I think there have been a few attempts to actually do a boost converter motor controller, with less than satisfactory results. But hey, give it a go 

major


----------



## telefonica (Nov 26, 2010)

Sunking said:


> 6 in parallel with 5 will not work.


All 11 would be in parallel.



tomofreno said:


> Seems it would.


Thanks for doing the math. I think this shows that in theory it is beneficial.



Qer said:


> You forget that you need transistors, contactors, capacitors etc that can handle 2500 Ampere too. There's a reason controllers that can handle 4 digit number currents are pretty expensive, switching 2500 Amps is gonna cost a buck or two...
> 
> At what current? The current will be your bitch here.


Cost is one thing, I agree, but all the parts can be purchased; they are out there.

In my 750 kW experience, we were working with 800V, so the current was significantly less than with my EV example. IIRC, the parts cost us somewhere around $75k.



Qer said:


> Why would you have to limit yourself to mere 72 Volt? Why not go for 132 Volt with 11 batteries in series?....
> 
> And again; why not simply add as many batteries as you can fit in series and be done with it? All the advantages, none of the disadvantages.

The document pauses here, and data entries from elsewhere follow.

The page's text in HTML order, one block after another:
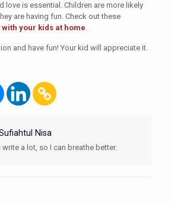
love is essential. Children are more likely
are having fun. Check out these
your kids at home.
and have fun! Your kid will appreciate it.
Nisa
write a lot, so I can breathe better.
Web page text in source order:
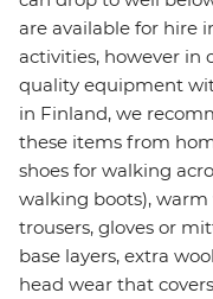
are available for hire
activities, however in
quality equipment
in Finland, we
these items from
shoes for walking
walking boots),
trousers, gloves or
base layers, extra
head wear that
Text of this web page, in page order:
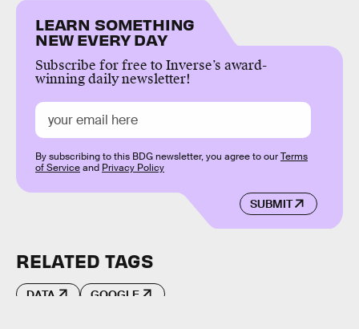
LEARN SOMETHING
NEW EVERY DAY
Subscribe for free to Inverse’s award-
winning daily newsletter!
SUBMIT
By subscribing to this BDG newsletter, you agree to ourTerms
of Serviceand Privacy Policy
RELATED TAGS
DATA GOOGLE
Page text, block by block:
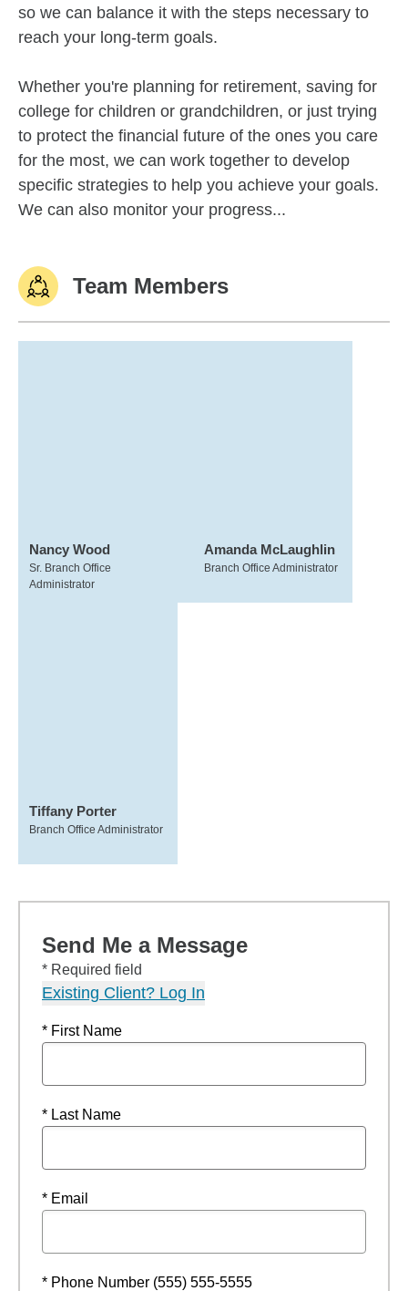
so we can balance it with the steps necessary to
reach your long-term goals.
Whether you're planning for retirement, saving for
college for children or grandchildren, or just trying
to protect the financial future of the ones you care
for the most, we can work together to develop
specific strategies to help you achieve your goals.
We can also monitor your progress...
Team Members
Nancy Wood
Sr. Branch Office
Administrator
Amanda McLaughlin
Branch Office Administrator
Tiffany Porter
Branch Office Administrator
Send Me a Message
* Required field
Existing Client? Log In
* First Name
* Last Name
* Email
* Phone Number (555) 555-5555

Good point - I think this is the argument killer. If everything is well thought out up front, one shouldn't find oneself in the position to have to make a parallel string of batteries. I hadn't quite understood why people chose their voltage; I figured there was some sort of limit. If it's possible that you can simply keep adding batteries in series, then that solves everything!


----------